While reading my notes of a course in local class field theory, I arrived to a remark where it is said that given a complete discrete valuation field $K$, its maximal unramified extension
$$K^{ur}= \bigcup_{F / K \: fin. unr.} F $$
may not be complete. I was going to ask for a concrete example (that is, a Cauchy sequence in $K^{ur}$ that doesn't converge), but after some research in google I found one as an exercise in Local Fields and Their Extensions, by Ivan B. Fesenko, S. V. Vostokov:
Let $\pi \in K$ be a prime element, and let $k^{sep}$ be of infinite degree over $k$ (as in $K = \Bbb Q_p$, $k = \Bbb F_p$). Let $K_i$ be finite unramified extension of $K$, with $K_i$ strictly contained in $K_j$ for $i < j$. (We can do this in the above example because we have a 1.1 correspondence between finite unramified extensions of $\Bbb Q_p$ and finite extensions of $\Bbb F_p$.) Define
$$ \alpha_n := \sum_{i=1}^n \theta_i \pi^i $$
where $ \theta_i \in \mathcal{O}_{K_{i+1}} \setminus \mathcal{O}_{K_i}$. Show that $(\alpha_i)$ is a Cauchy sequence and that $\lim_n \alpha_n$ is not in $K^{ur}$.

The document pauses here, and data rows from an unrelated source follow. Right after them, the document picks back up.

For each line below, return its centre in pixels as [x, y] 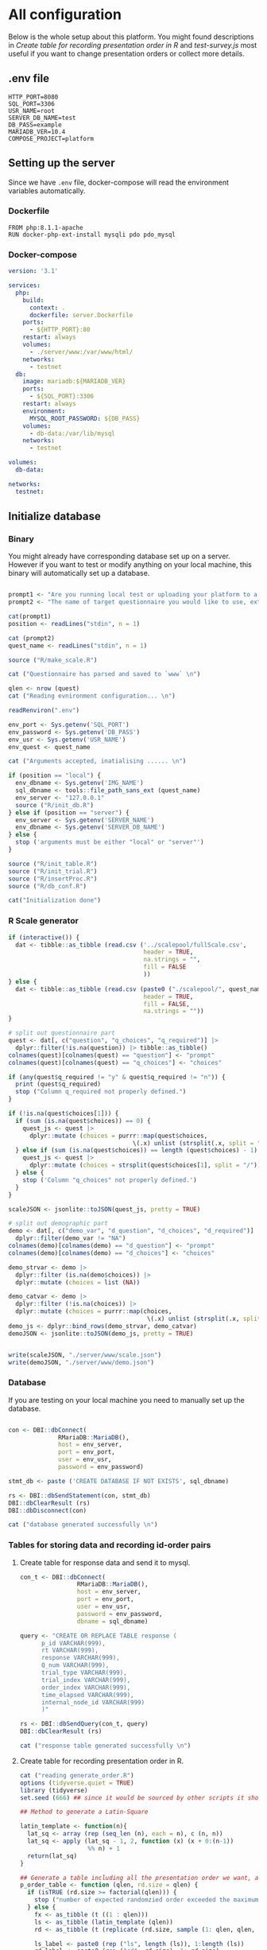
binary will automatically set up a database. [79, 573]
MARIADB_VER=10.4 [37, 132]
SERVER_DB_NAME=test [43, 118]
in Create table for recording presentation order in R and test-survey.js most [133, 45]
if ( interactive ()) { [44, 937]
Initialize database [55, 517]
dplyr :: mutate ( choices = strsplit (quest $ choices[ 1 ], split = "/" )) [145, 1165]
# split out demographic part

Well, to show that it is a Cauchy sequence is trivial, and to see that the limit is not in $K^{ur}$ we argue like this: if it is in the union, it belongs to one of the $K_i$'s, but this contradicts the fact that $\alpha_j \notin K_j$ for $j > i$. Edit: The contradiction only appears once we fix representatives of $\mathcal{O}_{\widehat{K^{ur}}}$, see the nice counterexample by Torsten Schoeneberg below for details.
So here my question comes: how does the closure of $K^{ur}$ look like? Here an answer is given for $K = \Bbb Q_p$, but they just mention what it is and an explanation of this or an answer to my more general question will be welcomed.
Thank you!
Best Answer
This is a natural question, because it’s really easy to get overwhelmed by the situation. In the case of the completion of the maximal unramified of a local field $k$, here’s the way that I look at things: you have the maximal unramified extension, which I’ll call $K$, an infinite algebraic extension gotten by adjoining the $(p^n-1)$-th roots of unity for all $n$. Let’s call $\mathcal O$ the integers of $K$.
Now for the completion, $\overline K$: you can think of the elements of the integers there as series $\sum_ia_i\pi^i$, where each $a_i$ is in $\mathcal O$ and where $\pi$ is a chosen prime element of $k$. This representation isn’t unique. If you want a unique representation, restrict the $a_i$ all to be roots of unity of the type I mentioned above, or zero (these are the “Teichmüller representatives”).
If you start thinking about the completion of the algebraic closure of $k$, things get really confusing, partly because there’s no unique representation of an element there. But the first description in the paragraph above works in that case just as well.